---------- Listed entries ----------

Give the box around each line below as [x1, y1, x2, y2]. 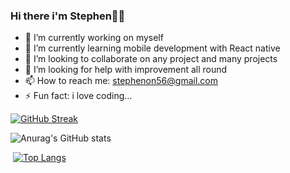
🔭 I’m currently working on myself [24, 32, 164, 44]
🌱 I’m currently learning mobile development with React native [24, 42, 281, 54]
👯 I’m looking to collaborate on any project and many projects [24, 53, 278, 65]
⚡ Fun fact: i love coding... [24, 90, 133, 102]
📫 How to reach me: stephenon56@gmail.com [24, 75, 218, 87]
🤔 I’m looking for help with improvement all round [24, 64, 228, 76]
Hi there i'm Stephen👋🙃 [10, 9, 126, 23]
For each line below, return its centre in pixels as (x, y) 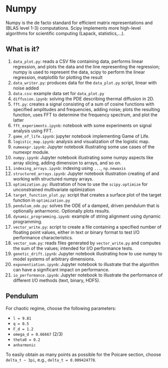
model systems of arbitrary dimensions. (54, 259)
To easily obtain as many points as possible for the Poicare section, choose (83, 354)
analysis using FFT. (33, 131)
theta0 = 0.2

----------
---------- Listed entries ----------

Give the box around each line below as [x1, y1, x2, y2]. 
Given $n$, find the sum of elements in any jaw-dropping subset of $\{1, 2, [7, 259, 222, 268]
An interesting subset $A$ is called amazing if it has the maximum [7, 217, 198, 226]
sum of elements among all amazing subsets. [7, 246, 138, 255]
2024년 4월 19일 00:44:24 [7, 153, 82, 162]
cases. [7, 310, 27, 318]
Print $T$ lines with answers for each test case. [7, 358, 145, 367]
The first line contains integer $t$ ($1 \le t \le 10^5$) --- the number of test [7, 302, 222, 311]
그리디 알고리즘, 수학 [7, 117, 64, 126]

----------
---------- Listed entries ----------

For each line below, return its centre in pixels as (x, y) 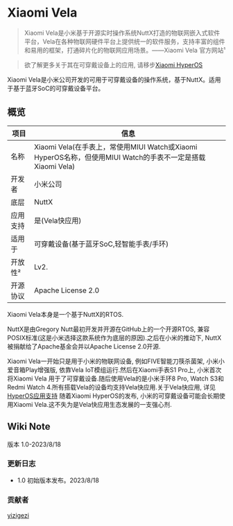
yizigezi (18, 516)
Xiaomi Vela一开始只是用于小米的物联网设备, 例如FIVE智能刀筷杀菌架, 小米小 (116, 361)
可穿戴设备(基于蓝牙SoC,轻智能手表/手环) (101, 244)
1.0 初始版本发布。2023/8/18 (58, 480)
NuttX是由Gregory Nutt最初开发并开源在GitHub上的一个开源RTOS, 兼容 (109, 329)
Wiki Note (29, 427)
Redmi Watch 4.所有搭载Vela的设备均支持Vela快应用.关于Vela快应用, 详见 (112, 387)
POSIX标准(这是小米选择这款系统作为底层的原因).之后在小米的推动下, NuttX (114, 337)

----------

> Task directions
Only one stretch of the data above is needed. Restate it word for word, from the line containing "可穿戴设备(基于蓝牙SoC,轻智能手表/手环) (101, 244)" through the line containing "POSIX标准(这是小米选择这款系统作为底层的原因).之后在小米的推动下, NuttX (114, 337)", both ends included.

> Answer for this exercise
可穿戴设备(基于蓝牙SoC,轻智能手表/手环) (101, 244)
1.0 初始版本发布。2023/8/18 (58, 480)
NuttX是由Gregory Nutt最初开发并开源在GitHub上的一个开源RTOS, 兼容 (109, 329)
Wiki Note (29, 427)
Redmi Watch 4.所有搭载Vela的设备均支持Vela快应用.关于Vela快应用, 详见 (112, 387)
POSIX标准(这是小米选择这款系统作为底层的原因).之后在小米的推动下, NuttX (114, 337)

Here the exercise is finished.